Patch-Level Training for Large Language Models (2407.12665v2)

Abstract: As LLMs achieve remarkable progress in language understanding and generation, their training efficiency has become a critical concern. Traditionally, LLMs are trained to predict the next token in a sequence. Despite the success of token-level training, it suffers from considerable computational costs due to the need to process an extensive number of tokens. To mitigate this issue, this paper introduces patch-level training for LLMs, which reduces the sequence length by compressing multiple tokens into a single patch. During patch-level training, we feed the LLM shorter sequences of patches and train it to predict the next patch, thereby processing the majority of the training data at a significantly reduced computational cost. Following this, the model continues token-level training on the remaining training data to align with the inference mode. Experiments on a diverse range of models (370M-2.7B parameters) demonstrate that patch-level training can reduce overall computational costs to 0.5$\times$, without compromising the model performance compared to token-level training. Source code: \url{https://github.com/shaochenze/PatchTrain}.

Patch-Level Training for LLMs: An Efficient Approach

The paper Patch-Level Training for LLMs by Chenze Shao et al. tackles a critical concern in the field of LLMs - the computational cost of training. This paper presents an innovative training strategy termed "patch-level training," aimed at enhancing training efficiency without compromising model performance. The core idea revolves around compressing multiple tokens into patches for initial training, significantly reducing computational loads by processing shorter sequences.

Methodology

Patch-Level Training Mechanism

The conventional token-level training of LLMs requires each token to be processed individually, leading to considerable computational expenses due to the extensive token sequences involved. Shao et al. propose an alternative training paradigm where sequences of tokens are compressed into patches. This patch-level training involves constructing shorter sequences of patches and training the model to predict the subsequent patch.

This training method is divided into two stages:

1. Patch-Level Training: The model is fed shorter sequences of patches, compressing groups of $K$ tokens into single patches, and it learns to predict the next patch.
2. Token-Level Training: Subsequently, a smaller subset of data is used to continue with token-level training. This step aligns with the model's inference mode, refining the parameters initialized during the patch-level training to adapt to token-level inputs.

The trained parameters from the patch-level model (PLM) are harnessed to initialize the token-level model (TLM), ensuring a seamless knowledge transfer.

Experimental Validation

Training Efficiency

The substantial reduction in computational requirements through patch-level training is illustrated with LLMs of varying sizes (ranging from 370M to 2.7B parameters). By setting the patch size $K=4$ and using this method on $\lambda=2/3$ of the training data, the paper demonstrates that the computational cost can be halved without any significant detriment to performance. Empirically, this approach maintained comparable perplexity scores and even enhanced model performance on zero-shot NLP benchmarks.

Performance Across Different Settings

The experiments underscore that patch-level training manifests favorable scaling properties, particularly when ample training data is available. Notably, the performance benefits from an increase in data size more swiftly than traditional token-level training. However, the model performance gain due to an increase in model size was relatively modest in comparison.

Detailed Analysis

Hyperparameters: Patch Size and Data Fraction

1. Patch Size ($K$): The findings suggest that a patch size of $K=4$ achieves a balance between efficiency and performance. Larger patch sizes (e.g., $K=16$) exhibit slight performance degradation, possibly due to the increased challenge in transferring knowledge to the token-level model.
2. Data Fraction ($\lambda$): The hyperparameter $\lambda$ determines the proportion of patch-level to token-level training data. An optimal $\lambda$ of around 2/3 was identified under fixed computational budgets, providing a beneficial trade-off between training cost and model performance.

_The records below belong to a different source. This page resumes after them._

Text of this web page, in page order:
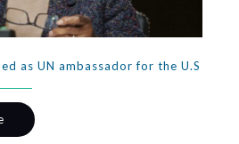
as UN ambassador for the U.S
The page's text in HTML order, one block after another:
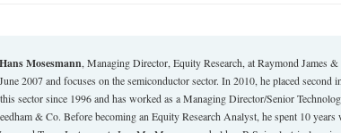
Hans Mosesmann , Managing Director, Equity Research, at Raymond James
June 2007 and focuses on the semiconductor sector. In 2010, he placed second
sector since 1996 and has worked as a Managing Director/Senior
& Co. Before becoming an Equity Research Analyst, he spent 10
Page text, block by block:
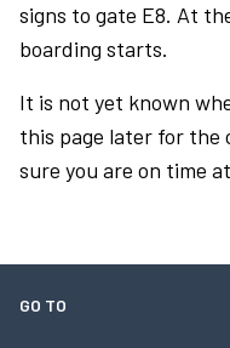
signs to gate E8. At
boarding starts.
It is not yet known
this page later for the
sure you are on time
GO TO
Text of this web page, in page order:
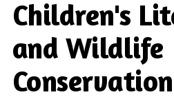
Children's
and Wildlife
Conservation
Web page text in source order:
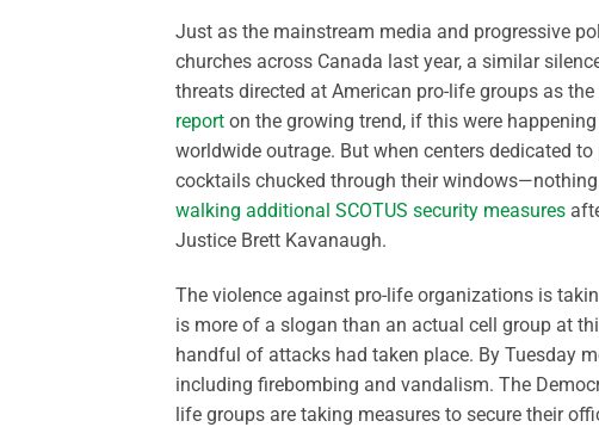
Just as the mainstream media and progressive
churches across Canada last year, a similar
threats directed at American pro-life groups as
report on the growing trend, if this were
worldwide outrage. But when centers dedicated
cocktails chucked through their
walking additional SCOTUS security measures
Justice Brett Kavanaugh.
The violence against pro-life organizations is
is more of a slogan than an actual cell group at
handful of attacks had taken place. By Tuesday
including firebombing and vandalism. The
life groups are taking measures to secure their
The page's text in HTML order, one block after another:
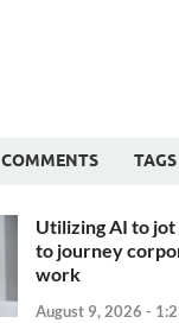
COMMENTS TAGS
Utilizing AI to
to journey
work
August 9, 2026 -
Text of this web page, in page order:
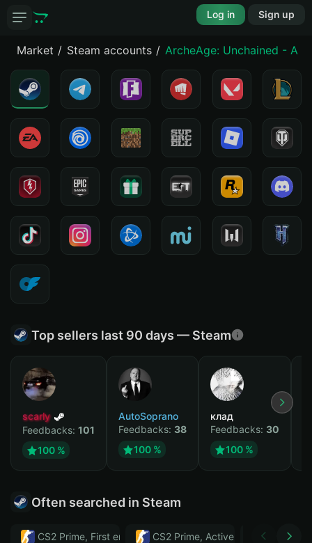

Neuron Activation Perspective

To elucidate why patch-level training yields better learning efficiency, the paper presents an analysis of neuron activation. Training with patches leads to increased neuron activation rates, particularly in earlier transformer layers, indicating a denser and potentially more effective utilization of model parameters during the knowledge acquisition phase.

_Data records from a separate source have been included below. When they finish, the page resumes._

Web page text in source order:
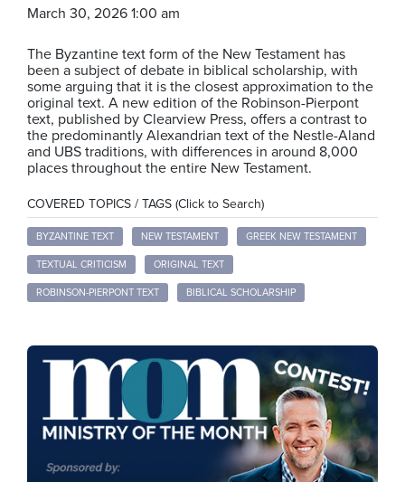
March 30, 2026 1:00 am
The Byzantine text form of the New Testament has
been a subject of debate in biblical scholarship, with
some arguing that it is the closest approximation to the
original text. A new edition of the Robinson-Pierpont
text, published by Clearview Press, offers a contrast to
the predominantly Alexandrian text of the Nestle-Aland
and UBS traditions, with differences in around 8,000
places throughout the entire New Testament.
COVERED TOPICS / TAGS (Click to Search)
BYZANTINE TEXT NEW TESTAMENT GREEK NEW TESTAMENT
TEXTUAL CRITICISM ORIGINAL TEXT
ROBINSON-PIERPONT TEXT BIBLICAL SCHOLARSHIP
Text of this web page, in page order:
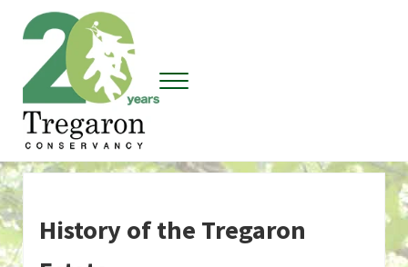
Skip to main content
Skip to header right navigation
Skip to site footer
Tregaron Conservancy
Menu
History of the Tregaron
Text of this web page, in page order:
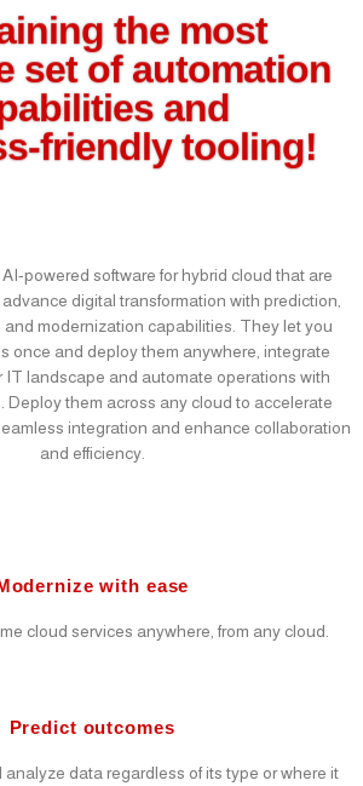
the most
set of automation
and
friendly tooling!
powered software for hybrid cloud that are
digital transformation with prediction,
modernization capabilities. They let you
once and deploy them anywhere, integrate
IT landscape and automate operations with
Deploy them across any cloud to accelerate
integration and enhance collaboration
and efficiency.
with ease
cloud services anywhere, from any cloud.
Predict outcomes
data regardless of its type or where it
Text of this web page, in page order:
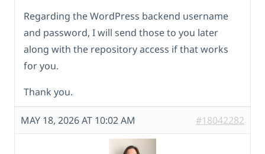
Regarding the WordPress backend username
and password, I will send those to you later
along with the repository access if that works
for you.
Thank you.
MAY 18, 2026 AT 10:02 AM #18042282
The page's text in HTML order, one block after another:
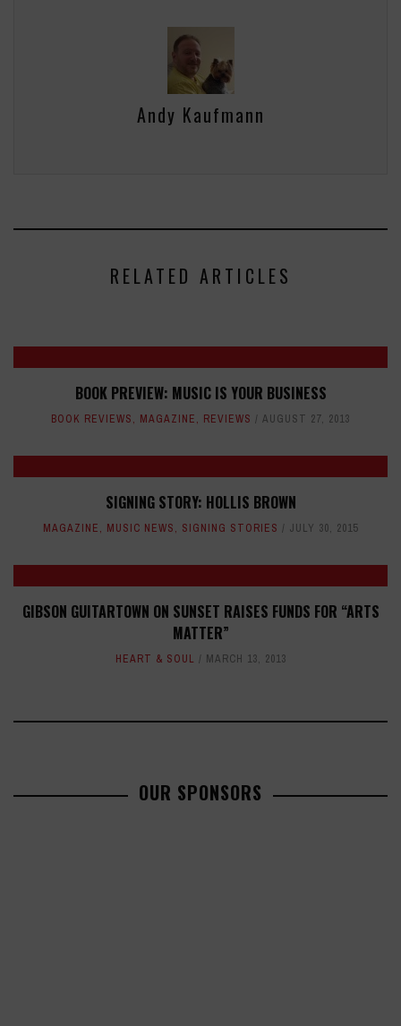
Andy Kaufmann
RELATED ARTICLES
BOOK PREVIEW: MUSIC IS YOUR BUSINESS
BOOK REVIEWS, MAGAZINE, REVIEWS AUGUST 27, 2013
SIGNING STORY: HOLLIS BROWN
MAGAZINE, MUSIC NEWS, SIGNING STORIES JULY 30, 2015
GIBSON GUITARTOWN ON SUNSET RAISES FUNDS FOR “ARTS
MATTER”
HEART & SOUL MARCH 13, 2013
OUR SPONSORS
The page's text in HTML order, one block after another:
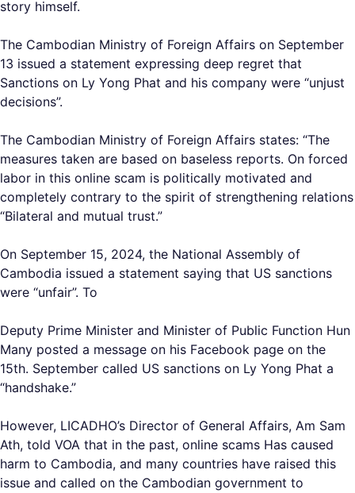
story himself.
The Cambodian Ministry of Foreign Affairs on September
13 issued a statement expressing deep regret that
Sanctions on Ly Yong Phat and his company were “unjust
decisions”.
The Cambodian Ministry of Foreign Affairs states: “The
measures taken are based on baseless reports. On forced
labor in this online scam is politically motivated and
completely contrary to the spirit of strengthening relations
“Bilateral and mutual trust.”
On September 15, 2024, the National Assembly of
Cambodia issued a statement saying that US sanctions
were “unfair”. To
Deputy Prime Minister and Minister of Public Function Hun
Many posted a message on his Facebook page on the
15th. September called US sanctions on Ly Yong Phat a
“handshake.”
However, LICADHO’s Director of General Affairs, Am Sam
Ath, told VOA that in the past, online scams Has caused
harm to Cambodia, and many countries have raised this
issue and called on the Cambodian government to

Implications and Future Directions

Patch-level training heralds a significant advancement in the efficiency of training large-scale LLMs. Practically, this approach can halve training costs without sacrificing model accuracy or performance, thereby making LLM development more accessible and sustainable. Theoretically, it opens avenues to explore neuron activation patterns and their impacts on efficient learning.

Future research could focus on validating the scalability of patch-level training with model and dataset sizes akin to state-of-the-art LLMs. Understanding the empirical scaling laws that incorporate varying $K$ and $\lambda$ values could further optimize training costs. Additionally, investigating the applicability of patch-level training to other domains, such as image or speech processing, would expand the horizons of this method's utility.

In conclusion, the paper by Shao et al. presents a substantial contribution to efficient LLM training methodologies. By innovatively restructuring the training process with patch-level sequences, they achieve a balance of reduced computational burdens and maintained model performance, laying the groundwork for future efficiency-focused advancements in machine learning.